Мариам спросила отца, что такое «социалист», и Джалиль пустился в объяснения. Только Мариам пропускала все мимо ушей.
– Ты слушаешь?
– Да.
Но глаза ее смотрели на оттопырившийся боковой карман отца.
– Ну да. Конечно. Тянуть больше не будем.
Джалиль достал из пиджака коробочку и протянул Мариам. Время от времени он делал ей небольшие подарки. Сердоликовый браслет на запястье. Лазуритовое ожерелье. А в тот день в коробочке оказался кулон-листик со свисающими кругляшками вроде монеток, на каждой выбиты звезды и полумесяц.
– Примерь, Мариам-джо.
Она послушалась.
– Что скажешь?
Джалиль просиял:
– Ты прямо как царица.
Когда он ушел, Нана заметила кулон у дочки на шее.
– Работа кочевников, – сказала она. – Я видела, из чего они такое делают.
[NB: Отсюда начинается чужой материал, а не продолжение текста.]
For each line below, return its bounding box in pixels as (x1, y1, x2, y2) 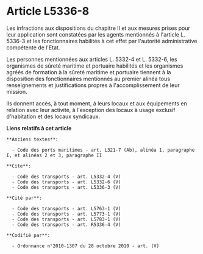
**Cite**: (6, 163, 32, 169)
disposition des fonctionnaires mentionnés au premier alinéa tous (6, 75, 171, 82)
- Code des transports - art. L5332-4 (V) (12, 174, 121, 180)
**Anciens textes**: (6, 136, 59, 143)
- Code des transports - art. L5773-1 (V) (12, 211, 121, 217)
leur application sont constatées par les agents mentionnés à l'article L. (6, 30, 186, 38)
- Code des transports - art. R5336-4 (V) (12, 221, 121, 228)
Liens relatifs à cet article (6, 124, 72, 132)
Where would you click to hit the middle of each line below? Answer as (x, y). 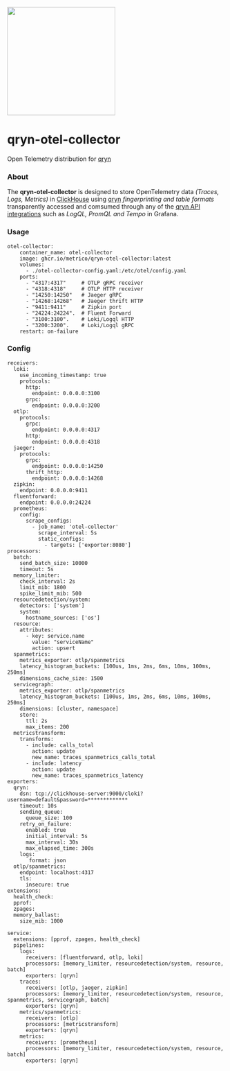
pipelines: (29, 945)
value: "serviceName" (63, 642)
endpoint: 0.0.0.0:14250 (68, 466)
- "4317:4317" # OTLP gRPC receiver (84, 283)
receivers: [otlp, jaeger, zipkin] (77, 988)
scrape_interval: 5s (67, 533)
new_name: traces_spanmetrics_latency (88, 775)
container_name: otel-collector (66, 252)
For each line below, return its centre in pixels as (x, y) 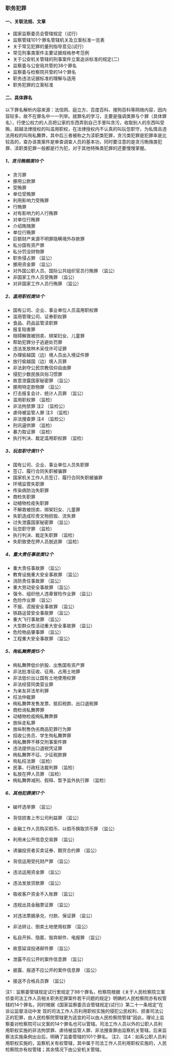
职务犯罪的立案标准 (33, 85)
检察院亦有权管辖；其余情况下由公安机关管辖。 (55, 1050)
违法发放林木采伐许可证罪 (40, 349)
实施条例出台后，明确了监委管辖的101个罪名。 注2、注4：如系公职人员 (88, 1037)
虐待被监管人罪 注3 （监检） (42, 413)
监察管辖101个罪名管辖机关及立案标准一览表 (59, 40)
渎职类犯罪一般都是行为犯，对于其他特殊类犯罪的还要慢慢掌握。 (81, 148)
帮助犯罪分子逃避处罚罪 (37, 342)
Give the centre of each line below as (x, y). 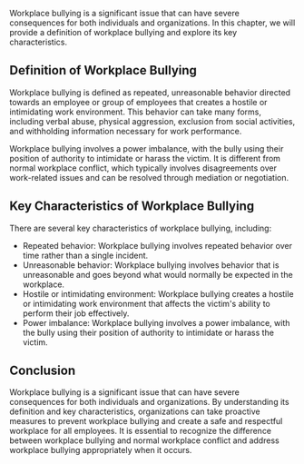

Люди кидают им милостыню, а они переплавляют монетки. Пусть-ка он тебе в следующий раз подарит что-нибудь золотое, твой драгоценный папочка. Да куда там. Кишка тонка.
Когда Джалилю пора было уходить, Мариам стояла в дверях, провожала его взглядом, пока он не скрывался за деревьями, и думала о предстоящей неделе как о пропасти, отделяющей ее от следующего четверга. Мариам всегда задерживала дыхание, когда прощалась
Страница 7
отцом. И не дыша считала мгновения. За каждое такое мгновение Господь (так она про себя с ним условилась) дарил ей еще один день вместе с Джалилем.«А на что похож его дом в Герате? – думала Мариам по ночам, лежа в своей кровати. – Хорошо бы жить вместе с ним, видеть его каждый день, приносить полотенце после бритья, сообщать, если порезался. Подавать ему чай, пришивать оторвавшиеся пуговицы, гулять с ним по Герату, делать покупки на крытом базаре – Джалиль сказал, там можно купить все что угодно. Кататься с ним на машине – а люди будут кивать и говорить: “Это Джалиль-хан с дочерью”. Увидеть дерево, под которым погребен знаменитый поэт».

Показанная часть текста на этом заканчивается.